How does loss of presynaptic α-syn contribute to neurodegeneration?
The scope of our one subject per treatment condition pilot study in non-human primates has clear limitations. Nevertheless, the results confirm our previous findings in the rat (Gorbatyuk et al., 2010; Kanaan and Manfredsson, 2012). At this stage our findings, while internally consistent among the treatment conditions, must be considered as generating a hypothesis, rather than being conclusive. While the idea that maintaining α-syn expression is critical for survival of populations of adult neurons has received relatively little investigation, the high prevalence and widespread distribution of α-syn in brain inarguably reflects an important function in synapses. While direct evidence for the loss-of-function hypothesis is in its early stages, many studies provide indirect support for the concept.
Alpha-synuclein exhibits a dramatic redistribution within the neuronal compartment as a function of aging: the best-validated primary risk factor for PD. A quantitative morphological postmortem analysis of α-syn immunoreactivity within SN DA neurons of humans reveals a distinct pattern of increased staining within neuronal soma with advancing chronological age (Chu and Kordower, 2007). Samples were from individuals with a mean age of 31 years (young group, N = 6), 55 years (middle-aged, N = 4) and 84 years (aged, N = 8). Alpha-synuclein immunoreactivity was rarely detected in the soma of SN neurons in young individuals and was restricted to its normal location in the neuropil. With advancing age, a progressive increase in somatic immunoreactivity was observed, culminating in a 639% increase in aged subjects. Quantitation of the intensity of somatic staining on a per neuron basis confirmed this pattern, illustrating a mean 57% increase in aged subjects as compared to young. It is noteworthy that none of these samples exhibited α-syn aggregates, suggesting that this intracellular redistribution of α-syn may be an ongoing aging-related event that precedes processes of aggregation. The same pattern was observed in aging monkeys. Of importance to the loss-of-function hypothesis, no comparison to α-syn distribution/levels in striatum was performed, providing no opportunity to assess whether increased somatic levels are associated with decreased synaptic levels.

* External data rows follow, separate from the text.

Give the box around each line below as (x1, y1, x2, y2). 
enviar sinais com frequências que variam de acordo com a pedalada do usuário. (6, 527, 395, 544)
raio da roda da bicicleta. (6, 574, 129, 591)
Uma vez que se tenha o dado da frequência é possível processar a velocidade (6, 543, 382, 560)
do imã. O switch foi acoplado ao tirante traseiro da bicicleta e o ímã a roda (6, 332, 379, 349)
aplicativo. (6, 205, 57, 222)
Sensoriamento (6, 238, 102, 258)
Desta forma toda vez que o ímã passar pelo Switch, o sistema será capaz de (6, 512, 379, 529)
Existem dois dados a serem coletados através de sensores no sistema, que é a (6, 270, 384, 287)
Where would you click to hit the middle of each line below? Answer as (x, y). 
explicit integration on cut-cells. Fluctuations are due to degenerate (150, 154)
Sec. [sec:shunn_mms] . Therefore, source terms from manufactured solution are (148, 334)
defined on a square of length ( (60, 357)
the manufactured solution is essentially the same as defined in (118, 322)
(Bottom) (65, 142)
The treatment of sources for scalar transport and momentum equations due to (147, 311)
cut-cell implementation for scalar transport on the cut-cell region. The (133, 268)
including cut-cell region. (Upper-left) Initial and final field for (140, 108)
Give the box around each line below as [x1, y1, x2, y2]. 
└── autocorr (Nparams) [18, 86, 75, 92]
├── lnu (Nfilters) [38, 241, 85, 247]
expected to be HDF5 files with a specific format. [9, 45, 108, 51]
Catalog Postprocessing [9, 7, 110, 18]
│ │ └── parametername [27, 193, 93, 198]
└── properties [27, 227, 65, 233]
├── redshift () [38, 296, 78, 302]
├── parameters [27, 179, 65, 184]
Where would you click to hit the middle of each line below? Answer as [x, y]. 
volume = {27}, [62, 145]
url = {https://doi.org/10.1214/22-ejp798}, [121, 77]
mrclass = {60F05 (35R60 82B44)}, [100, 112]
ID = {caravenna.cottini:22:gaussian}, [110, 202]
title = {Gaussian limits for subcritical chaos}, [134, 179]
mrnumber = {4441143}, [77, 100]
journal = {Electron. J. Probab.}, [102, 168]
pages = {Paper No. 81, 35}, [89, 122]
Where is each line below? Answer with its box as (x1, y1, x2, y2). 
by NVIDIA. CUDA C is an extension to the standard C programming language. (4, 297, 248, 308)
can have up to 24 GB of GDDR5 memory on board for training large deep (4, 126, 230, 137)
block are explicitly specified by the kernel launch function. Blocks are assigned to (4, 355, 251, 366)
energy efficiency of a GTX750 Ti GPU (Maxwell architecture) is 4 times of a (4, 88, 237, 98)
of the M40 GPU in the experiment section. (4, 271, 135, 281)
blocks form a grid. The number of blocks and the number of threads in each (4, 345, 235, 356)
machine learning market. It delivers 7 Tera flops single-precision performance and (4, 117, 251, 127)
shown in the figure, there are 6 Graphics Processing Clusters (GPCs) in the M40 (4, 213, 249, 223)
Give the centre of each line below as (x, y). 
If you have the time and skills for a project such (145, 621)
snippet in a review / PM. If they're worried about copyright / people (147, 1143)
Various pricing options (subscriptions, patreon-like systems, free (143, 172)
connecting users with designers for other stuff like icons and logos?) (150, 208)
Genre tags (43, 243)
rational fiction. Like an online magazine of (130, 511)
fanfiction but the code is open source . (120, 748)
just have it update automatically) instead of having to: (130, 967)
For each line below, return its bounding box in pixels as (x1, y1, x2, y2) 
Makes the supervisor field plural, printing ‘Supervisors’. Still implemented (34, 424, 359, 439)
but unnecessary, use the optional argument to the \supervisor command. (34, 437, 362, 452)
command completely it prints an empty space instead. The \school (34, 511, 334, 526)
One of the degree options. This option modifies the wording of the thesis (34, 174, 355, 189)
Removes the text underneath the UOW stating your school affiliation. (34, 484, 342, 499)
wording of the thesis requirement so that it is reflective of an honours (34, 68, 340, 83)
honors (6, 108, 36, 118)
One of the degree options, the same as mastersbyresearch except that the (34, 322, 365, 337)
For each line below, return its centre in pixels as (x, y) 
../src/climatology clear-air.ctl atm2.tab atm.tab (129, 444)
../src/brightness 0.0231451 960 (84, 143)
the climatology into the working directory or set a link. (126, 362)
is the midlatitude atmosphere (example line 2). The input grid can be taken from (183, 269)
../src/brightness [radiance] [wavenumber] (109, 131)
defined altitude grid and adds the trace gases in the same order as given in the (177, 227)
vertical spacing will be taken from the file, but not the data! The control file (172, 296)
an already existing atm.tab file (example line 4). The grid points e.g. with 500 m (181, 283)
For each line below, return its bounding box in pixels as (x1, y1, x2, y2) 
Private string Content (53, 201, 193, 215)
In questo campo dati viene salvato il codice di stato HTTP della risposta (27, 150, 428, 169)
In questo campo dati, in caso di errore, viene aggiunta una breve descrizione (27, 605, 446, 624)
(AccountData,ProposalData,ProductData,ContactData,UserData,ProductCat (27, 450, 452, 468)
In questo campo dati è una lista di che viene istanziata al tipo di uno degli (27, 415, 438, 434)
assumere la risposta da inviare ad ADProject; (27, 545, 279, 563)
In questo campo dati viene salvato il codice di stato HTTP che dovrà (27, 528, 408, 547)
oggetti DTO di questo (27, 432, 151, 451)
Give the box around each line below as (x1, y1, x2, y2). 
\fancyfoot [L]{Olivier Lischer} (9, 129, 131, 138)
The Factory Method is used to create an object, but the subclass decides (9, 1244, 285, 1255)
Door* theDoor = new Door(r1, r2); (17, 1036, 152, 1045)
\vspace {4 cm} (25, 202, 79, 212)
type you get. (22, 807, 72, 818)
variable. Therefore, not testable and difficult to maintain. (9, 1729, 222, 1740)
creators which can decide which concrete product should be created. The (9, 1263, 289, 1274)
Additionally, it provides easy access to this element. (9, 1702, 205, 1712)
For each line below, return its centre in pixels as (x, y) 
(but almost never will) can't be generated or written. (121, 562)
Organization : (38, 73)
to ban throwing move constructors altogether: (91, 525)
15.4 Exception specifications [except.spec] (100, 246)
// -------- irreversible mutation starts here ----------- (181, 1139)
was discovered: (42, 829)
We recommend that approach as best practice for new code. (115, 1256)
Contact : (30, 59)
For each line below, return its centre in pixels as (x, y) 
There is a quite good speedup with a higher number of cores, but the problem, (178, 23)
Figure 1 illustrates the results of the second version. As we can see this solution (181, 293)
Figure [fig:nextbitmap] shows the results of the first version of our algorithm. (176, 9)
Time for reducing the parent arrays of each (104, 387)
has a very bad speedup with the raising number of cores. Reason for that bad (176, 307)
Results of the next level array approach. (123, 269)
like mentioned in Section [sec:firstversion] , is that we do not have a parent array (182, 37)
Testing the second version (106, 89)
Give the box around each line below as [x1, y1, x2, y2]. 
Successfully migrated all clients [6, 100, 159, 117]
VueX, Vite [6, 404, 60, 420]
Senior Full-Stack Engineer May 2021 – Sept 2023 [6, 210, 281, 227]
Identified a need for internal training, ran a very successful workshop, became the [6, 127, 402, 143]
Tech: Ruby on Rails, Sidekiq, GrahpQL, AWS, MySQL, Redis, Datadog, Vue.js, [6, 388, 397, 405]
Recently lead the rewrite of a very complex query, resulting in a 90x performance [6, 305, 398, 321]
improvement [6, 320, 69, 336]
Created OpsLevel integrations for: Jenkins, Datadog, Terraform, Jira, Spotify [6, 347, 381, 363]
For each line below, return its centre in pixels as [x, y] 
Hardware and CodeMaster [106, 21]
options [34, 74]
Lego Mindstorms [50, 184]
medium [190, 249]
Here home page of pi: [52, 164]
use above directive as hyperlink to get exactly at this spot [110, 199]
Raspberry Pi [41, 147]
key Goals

Oxidative stress is an established threat to DA neuron viability and can be significantly exacerbated by DA mishandling (i.e., increased cytosolic DA). Indeed, multiple lines of evidence suggest a regulatory role for synuclein in dopamine neurotransmission (Perez et al., 2002; Maries et al., 2003; Wersinger et al., 2003), consistent with the view that loss of presynaptic α-syn may contribute to increased oxidative stress via dysregulation of DA biosynthesis, release and metabolism. Studies in primary cultures of DA neurons demonstrate that in conditions of elevated oxidative stress, endogenous levels of α-syn increase and provide neuroprotection (Quilty et al., 2006; Musgrove et al., 2011). Similarly, transgenic mice over-expressing α-syn are resistant to paraquat-induced toxicity for DA neurons known to be associated with oxidative stress (Manning-Bog et al., 2003). Thus, endogenous α-syn likely provides an important DA neuron defense against oxidative damage.
Mishandling of synaptic DA and the toxic byproducts of its metabolism in the cytosol have a long history of association with the vulnerability of these neurons (e.g., Perez and Hastings, 2004; Segura-Aguilar et al., 2014). Studies of transgenic mice deficient in α-syn, while free of overt DA neuron pathology in adulthood, exhibit changes in DA neurotransmission, with some of these becoming exaggerated in aged animals. Adult, triple knock-out mice for all synuclein family proteins exhibit elevated evoked release of DA in striatum, enhanced turnover and reduced presynaptic DA stores (Anwar et al., 2011). Study of two α-syn deficient mouse lines found evidence for increased stimulated DA overflow in striatum, higher basal extracellular DA levels, decreased expression of the dopamine transporter (DAT) and reduced DA reuptake (Chadchankar et al., 2011). Aged (24–26 months old) α-syn null mice exhibit significant reduction of striatal DA, a decrease in TH+ fibers and decreased striatal levels of TH and DAT (Al-Wandi et al., 2010). These data support the view that α-syn is a pivotal presynaptic regulator of DA neurotransmission and that disruption of this process may result in chronic accumulation of DA in the cytosol.
Perhaps the most direct evidence for an α-syn loss-of-function process related to aggregation comes from the mouse pre-formed fibril (PFF) model of synucleinopathy (Luk et al., 2012). In this model, intracerebral injection of pre-formed fibrils of α-syn seeds misfolding of endogenous α-syn, resulting in progressive accumulation of cytoplasmic aggregates of the protein. In a recent report (Osterberg et al., 2015) the formation of aggregates was tracked over time. The findings indicate that as inclusions mature into a compact form, detection of soluble α-syn shows a parallel decline.